### The problem
Two lines in the listing below mark the span: one contains "Switch from httplib2 to requests. (57, 105)" and one contains "shape from only". Reproduce both of them and everything between, exactly.

### Data for the task
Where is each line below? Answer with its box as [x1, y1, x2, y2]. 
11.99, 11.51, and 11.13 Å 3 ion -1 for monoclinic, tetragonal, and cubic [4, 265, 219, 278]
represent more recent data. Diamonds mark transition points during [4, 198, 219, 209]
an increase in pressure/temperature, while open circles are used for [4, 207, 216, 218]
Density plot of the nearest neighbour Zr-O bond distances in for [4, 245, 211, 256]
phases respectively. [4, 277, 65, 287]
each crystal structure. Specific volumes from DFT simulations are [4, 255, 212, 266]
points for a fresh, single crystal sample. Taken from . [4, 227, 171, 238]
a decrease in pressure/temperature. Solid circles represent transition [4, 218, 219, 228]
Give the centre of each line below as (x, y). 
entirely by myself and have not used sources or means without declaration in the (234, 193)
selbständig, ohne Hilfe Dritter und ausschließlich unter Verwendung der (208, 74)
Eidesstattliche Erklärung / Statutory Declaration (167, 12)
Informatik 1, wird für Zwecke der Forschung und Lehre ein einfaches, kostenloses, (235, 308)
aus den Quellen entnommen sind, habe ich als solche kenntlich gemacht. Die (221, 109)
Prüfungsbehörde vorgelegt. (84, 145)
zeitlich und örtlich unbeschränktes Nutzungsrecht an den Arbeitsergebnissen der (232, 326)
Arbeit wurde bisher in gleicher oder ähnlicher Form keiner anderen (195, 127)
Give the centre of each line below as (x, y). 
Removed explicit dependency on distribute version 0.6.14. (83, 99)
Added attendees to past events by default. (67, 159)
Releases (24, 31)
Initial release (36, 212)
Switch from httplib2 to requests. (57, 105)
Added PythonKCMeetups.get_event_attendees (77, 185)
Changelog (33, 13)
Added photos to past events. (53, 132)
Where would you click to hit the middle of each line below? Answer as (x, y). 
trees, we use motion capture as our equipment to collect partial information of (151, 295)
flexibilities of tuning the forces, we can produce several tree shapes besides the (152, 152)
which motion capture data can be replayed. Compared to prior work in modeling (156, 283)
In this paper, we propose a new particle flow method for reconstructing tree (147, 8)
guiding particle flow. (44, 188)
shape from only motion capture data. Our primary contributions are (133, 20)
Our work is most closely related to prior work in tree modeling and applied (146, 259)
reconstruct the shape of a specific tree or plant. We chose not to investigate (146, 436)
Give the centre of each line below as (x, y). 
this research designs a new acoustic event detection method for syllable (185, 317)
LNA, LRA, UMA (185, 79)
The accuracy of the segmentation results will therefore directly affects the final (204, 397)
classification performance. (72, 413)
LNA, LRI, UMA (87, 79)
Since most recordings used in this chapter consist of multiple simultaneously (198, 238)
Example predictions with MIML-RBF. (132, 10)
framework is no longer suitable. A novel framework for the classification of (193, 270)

### Your response
Switch from httplib2 to requests. (57, 105)
Added PythonKCMeetups.get_event_attendees (77, 185)
Changelog (33, 13)
Added photos to past events. (53, 132)
Where would you click to hit the middle of each line below? Answer as (x, y). 
trees, we use motion capture as our equipment to collect partial information of (151, 295)
flexibilities of tuning the forces, we can produce several tree shapes besides the (152, 152)
which motion capture data can be replayed. Compared to prior work in modeling (156, 283)
In this paper, we propose a new particle flow method for reconstructing tree (147, 8)
guiding particle flow. (44, 188)
shape from only motion capture data. Our primary contributions are (133, 20)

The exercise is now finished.